Like all soap operas, if you’re expecting to walk into FURIOUS 7 and know everything that’s going on, think again. Go and do some research on the highly convoluted plot (or better yet – watch the previous 6, but don’t expect too much from 1-4, least of all part 3 – the disjointed ‘Tokyo Drift’). Suffice to say that this time out we learn that the big bad from the previous film, Owen Shaw (Luke Evans) has a bigger, badder brother, Deckard (Jason Statham), who wants revenge on Dominic Toretto (Vin Diesel) and his crew for putting Shaw the younger in a coma when they foiled his evil scheme. Defying death at Deckard’s hand will involve US government agents including and beyond Dwayne Johnson’s Hobbs, run-ins with international terrorists, exotic world travel, and of course a string of incredible action, mostly involving cars.

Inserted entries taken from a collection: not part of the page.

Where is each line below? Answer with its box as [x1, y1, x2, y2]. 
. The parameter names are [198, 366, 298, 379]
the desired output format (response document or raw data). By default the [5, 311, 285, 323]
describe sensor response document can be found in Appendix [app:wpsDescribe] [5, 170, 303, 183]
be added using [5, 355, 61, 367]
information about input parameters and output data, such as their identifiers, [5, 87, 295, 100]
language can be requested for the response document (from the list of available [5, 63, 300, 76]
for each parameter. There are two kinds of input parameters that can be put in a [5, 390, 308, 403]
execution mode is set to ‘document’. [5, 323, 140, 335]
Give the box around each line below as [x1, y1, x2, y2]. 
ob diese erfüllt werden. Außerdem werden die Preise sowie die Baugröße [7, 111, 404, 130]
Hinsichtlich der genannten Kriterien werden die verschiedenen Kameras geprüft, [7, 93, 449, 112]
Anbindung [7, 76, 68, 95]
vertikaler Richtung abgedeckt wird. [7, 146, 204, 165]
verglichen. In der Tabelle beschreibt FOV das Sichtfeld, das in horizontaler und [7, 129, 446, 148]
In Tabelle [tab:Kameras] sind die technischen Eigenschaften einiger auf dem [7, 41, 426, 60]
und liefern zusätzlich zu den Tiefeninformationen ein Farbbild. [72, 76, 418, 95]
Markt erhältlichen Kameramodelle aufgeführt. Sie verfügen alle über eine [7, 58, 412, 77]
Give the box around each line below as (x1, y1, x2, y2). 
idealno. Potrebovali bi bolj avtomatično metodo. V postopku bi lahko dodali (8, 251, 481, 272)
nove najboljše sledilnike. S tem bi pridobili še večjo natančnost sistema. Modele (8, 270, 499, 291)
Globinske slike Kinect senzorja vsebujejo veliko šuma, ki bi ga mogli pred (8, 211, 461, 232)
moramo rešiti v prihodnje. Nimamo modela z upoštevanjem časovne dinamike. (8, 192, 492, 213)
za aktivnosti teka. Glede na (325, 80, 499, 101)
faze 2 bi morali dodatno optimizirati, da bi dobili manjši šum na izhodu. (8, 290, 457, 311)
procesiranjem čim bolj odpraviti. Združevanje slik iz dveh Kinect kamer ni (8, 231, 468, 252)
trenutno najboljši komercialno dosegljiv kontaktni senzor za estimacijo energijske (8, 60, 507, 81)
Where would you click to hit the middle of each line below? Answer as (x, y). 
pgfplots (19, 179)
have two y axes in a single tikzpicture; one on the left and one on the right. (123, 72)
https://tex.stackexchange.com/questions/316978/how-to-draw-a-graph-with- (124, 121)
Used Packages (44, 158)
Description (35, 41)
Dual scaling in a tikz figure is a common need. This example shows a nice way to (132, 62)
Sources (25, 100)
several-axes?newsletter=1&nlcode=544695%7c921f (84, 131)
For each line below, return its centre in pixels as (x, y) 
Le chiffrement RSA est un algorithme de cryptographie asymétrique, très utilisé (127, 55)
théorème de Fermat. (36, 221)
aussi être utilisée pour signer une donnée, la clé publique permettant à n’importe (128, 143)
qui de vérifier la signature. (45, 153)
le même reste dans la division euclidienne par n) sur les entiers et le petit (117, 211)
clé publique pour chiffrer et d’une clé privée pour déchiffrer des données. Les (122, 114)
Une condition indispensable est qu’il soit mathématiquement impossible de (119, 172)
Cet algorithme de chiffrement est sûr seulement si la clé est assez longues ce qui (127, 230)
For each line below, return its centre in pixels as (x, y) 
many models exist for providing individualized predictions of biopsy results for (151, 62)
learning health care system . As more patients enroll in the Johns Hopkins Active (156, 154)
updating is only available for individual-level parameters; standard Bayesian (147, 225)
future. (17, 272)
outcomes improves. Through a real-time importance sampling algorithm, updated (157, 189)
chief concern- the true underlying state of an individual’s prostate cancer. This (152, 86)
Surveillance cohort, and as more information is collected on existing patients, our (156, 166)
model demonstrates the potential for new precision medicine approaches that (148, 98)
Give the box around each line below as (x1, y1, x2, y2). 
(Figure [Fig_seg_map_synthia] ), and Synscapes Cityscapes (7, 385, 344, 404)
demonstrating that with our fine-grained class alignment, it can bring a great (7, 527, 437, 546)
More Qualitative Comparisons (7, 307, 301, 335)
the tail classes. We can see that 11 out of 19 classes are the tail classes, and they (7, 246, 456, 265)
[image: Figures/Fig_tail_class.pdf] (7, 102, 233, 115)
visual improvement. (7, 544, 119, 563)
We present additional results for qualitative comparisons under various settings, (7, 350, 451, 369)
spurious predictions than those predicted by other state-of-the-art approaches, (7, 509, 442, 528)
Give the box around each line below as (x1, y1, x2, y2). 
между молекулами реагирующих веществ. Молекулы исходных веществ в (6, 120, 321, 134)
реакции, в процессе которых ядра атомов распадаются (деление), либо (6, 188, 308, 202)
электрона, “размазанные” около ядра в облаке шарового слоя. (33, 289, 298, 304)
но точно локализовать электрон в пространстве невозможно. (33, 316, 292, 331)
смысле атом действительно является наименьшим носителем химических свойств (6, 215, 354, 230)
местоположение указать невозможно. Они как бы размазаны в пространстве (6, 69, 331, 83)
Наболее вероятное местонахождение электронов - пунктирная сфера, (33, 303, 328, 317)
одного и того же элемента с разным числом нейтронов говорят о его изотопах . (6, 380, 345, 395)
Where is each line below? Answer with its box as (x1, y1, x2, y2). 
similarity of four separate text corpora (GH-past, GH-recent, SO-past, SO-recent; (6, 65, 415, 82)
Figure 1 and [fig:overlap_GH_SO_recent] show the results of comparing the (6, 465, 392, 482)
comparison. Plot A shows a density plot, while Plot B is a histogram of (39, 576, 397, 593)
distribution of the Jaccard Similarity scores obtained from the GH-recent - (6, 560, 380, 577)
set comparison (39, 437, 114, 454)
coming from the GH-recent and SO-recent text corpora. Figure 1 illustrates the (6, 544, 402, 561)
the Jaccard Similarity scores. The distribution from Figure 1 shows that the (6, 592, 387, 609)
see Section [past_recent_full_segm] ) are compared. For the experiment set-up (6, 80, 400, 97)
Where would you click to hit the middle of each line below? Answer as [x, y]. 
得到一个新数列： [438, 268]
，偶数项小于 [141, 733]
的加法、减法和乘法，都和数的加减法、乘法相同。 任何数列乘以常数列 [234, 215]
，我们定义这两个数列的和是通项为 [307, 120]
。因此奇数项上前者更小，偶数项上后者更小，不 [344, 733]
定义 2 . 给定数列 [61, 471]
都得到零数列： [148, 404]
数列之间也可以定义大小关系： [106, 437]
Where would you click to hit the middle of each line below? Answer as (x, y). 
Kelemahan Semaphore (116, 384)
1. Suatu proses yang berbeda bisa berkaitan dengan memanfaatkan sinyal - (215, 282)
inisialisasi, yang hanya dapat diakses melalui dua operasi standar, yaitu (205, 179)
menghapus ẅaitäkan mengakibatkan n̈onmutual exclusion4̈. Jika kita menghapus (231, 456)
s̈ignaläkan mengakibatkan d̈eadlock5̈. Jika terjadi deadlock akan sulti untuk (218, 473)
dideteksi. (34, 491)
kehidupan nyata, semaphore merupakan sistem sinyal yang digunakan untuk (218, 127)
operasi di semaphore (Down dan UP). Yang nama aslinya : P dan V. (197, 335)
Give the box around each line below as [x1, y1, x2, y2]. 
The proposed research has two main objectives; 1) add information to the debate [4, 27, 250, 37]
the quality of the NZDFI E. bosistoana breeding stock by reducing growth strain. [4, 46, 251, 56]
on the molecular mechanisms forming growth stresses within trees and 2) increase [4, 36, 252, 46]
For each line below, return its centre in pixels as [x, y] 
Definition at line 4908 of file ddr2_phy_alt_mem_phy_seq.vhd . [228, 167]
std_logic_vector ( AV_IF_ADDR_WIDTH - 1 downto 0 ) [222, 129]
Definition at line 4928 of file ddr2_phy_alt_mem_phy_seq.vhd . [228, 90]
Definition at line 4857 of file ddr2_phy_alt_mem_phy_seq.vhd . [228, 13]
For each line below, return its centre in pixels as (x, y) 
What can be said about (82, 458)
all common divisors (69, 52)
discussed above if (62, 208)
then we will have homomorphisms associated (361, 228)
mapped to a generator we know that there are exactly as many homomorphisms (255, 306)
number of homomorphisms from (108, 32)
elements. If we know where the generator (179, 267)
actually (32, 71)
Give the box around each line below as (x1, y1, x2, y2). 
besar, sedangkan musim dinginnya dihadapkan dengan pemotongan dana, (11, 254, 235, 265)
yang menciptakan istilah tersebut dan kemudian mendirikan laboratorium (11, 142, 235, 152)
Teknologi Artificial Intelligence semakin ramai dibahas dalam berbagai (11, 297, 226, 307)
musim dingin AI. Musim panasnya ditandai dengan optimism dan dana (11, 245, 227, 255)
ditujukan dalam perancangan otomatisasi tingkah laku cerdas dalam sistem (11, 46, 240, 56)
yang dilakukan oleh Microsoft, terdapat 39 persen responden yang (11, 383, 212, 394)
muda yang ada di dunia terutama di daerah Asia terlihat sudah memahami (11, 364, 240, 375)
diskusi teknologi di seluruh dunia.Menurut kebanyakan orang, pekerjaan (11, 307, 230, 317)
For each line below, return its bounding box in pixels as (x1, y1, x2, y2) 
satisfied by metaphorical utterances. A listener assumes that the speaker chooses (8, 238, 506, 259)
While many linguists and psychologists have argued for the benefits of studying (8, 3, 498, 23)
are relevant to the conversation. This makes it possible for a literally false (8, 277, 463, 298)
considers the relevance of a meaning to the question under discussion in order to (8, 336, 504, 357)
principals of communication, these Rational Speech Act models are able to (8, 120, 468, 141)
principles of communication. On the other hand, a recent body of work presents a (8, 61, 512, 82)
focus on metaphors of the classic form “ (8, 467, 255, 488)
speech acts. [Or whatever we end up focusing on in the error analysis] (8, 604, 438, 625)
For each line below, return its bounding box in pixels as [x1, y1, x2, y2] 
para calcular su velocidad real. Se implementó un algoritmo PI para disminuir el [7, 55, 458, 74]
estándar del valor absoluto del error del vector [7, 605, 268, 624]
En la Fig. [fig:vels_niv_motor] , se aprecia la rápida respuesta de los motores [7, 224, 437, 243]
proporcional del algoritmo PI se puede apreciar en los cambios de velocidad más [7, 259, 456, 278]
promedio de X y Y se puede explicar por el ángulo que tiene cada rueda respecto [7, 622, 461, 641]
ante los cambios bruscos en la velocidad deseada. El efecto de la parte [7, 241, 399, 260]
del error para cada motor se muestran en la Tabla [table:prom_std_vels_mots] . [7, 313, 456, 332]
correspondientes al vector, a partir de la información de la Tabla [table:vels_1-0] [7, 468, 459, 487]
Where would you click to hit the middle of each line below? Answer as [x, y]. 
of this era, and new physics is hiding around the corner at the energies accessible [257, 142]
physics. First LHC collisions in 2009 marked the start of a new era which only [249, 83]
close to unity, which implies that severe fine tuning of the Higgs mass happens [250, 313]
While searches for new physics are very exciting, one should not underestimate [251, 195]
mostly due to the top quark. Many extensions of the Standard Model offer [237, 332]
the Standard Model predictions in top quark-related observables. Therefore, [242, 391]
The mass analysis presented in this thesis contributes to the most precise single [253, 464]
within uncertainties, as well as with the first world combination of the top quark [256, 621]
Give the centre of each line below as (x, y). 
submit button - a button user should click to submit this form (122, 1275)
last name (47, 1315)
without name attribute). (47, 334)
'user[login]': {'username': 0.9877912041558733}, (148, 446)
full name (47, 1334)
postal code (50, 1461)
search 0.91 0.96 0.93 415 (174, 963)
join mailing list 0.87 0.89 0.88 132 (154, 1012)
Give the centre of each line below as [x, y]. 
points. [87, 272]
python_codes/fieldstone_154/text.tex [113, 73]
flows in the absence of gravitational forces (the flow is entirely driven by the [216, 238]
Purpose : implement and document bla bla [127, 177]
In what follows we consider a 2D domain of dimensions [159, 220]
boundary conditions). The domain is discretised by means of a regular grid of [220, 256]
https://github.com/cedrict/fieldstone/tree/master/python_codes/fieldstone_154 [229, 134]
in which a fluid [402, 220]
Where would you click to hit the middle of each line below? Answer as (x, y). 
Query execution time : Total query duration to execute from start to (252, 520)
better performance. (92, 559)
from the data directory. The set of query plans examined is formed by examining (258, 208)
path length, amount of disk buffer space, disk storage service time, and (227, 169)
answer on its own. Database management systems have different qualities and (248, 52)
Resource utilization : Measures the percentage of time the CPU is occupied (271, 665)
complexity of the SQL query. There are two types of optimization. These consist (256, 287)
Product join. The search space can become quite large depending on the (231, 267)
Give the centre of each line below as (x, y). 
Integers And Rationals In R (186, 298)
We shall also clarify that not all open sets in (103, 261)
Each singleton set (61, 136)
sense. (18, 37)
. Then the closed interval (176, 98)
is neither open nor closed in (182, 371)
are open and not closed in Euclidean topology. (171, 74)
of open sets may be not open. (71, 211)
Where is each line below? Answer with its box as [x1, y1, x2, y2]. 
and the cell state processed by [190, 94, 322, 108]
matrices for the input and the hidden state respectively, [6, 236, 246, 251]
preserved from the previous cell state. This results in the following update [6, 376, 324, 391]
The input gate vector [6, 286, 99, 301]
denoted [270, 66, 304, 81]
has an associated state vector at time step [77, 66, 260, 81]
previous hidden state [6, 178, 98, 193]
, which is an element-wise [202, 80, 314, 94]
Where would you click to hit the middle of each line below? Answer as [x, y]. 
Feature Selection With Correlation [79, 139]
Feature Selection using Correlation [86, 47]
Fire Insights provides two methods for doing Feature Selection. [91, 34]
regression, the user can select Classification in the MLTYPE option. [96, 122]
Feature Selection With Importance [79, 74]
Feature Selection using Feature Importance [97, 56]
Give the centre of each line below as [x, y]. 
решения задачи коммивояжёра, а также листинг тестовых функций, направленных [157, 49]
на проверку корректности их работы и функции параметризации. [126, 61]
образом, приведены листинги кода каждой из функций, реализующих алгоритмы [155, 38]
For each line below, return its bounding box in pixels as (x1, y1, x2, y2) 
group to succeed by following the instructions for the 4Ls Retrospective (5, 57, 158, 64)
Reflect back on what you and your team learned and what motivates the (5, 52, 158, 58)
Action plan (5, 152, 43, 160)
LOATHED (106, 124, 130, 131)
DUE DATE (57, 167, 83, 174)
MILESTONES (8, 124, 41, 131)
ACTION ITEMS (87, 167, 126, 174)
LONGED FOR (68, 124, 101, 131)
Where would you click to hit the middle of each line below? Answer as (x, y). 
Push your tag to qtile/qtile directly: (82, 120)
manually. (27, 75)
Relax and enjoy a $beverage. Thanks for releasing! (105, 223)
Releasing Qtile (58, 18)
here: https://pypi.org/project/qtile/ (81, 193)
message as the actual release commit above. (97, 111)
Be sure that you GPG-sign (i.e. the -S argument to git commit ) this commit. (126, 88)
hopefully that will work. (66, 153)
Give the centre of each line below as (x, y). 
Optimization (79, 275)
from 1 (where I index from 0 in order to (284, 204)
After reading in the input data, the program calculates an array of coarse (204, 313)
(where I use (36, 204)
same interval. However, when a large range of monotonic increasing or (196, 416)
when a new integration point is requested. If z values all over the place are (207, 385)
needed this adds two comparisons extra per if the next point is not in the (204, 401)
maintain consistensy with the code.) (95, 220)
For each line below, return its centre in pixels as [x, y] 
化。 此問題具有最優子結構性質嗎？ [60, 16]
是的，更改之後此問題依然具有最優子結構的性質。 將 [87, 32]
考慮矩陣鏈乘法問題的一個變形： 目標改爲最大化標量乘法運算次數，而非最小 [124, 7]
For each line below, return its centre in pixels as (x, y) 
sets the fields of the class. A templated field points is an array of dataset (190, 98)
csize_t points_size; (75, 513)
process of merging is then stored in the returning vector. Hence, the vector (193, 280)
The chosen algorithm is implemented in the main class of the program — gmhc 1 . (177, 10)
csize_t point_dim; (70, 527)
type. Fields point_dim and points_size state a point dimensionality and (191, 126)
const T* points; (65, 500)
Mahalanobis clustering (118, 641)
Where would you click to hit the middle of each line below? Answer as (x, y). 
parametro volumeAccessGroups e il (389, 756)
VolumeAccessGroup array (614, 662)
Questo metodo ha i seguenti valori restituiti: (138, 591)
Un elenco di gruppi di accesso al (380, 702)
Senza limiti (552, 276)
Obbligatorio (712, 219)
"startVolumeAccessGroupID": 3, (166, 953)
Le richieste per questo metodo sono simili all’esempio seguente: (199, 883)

In fact, there’s so much action in FURIOUS 7 that even the most ardent of fans may find it fatiguing. Though the spectacle is frequently breathtaking and the action is superbly shot – and in the case of car stunts, edited (the hand to hand combat sequences have that same old Hollywood problem of too many cuts) - the sequences leading up to the money shot often run just a too long. If you wanted to boil it all one single factor of enjoyment, FURIOUS 7 ranks second in the series overall, behind 5 and in front of 6.
Of course, the tragic and untimely death during production of star Paul Walker was always going to cast something of a shadow over FURIOUS 7 – particularly as the series has always played the importance of family as its emotional trump card - but theirs and our loss is handled with elegance and grace, and the film serves as a fitting tribute.